§ Problem description: Because the listing below is to be kept intact, restate all of it word for word.

= = = = =

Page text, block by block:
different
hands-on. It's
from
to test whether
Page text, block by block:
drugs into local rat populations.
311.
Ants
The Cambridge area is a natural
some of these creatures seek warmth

= = = = =

§ Completed task:
Page text, block by block:
different
hands-on. It's
from
to test whether
Page text, block by block:
drugs into local rat populations.
311.
Ants
The Cambridge area is a natural
some of these creatures seek warmth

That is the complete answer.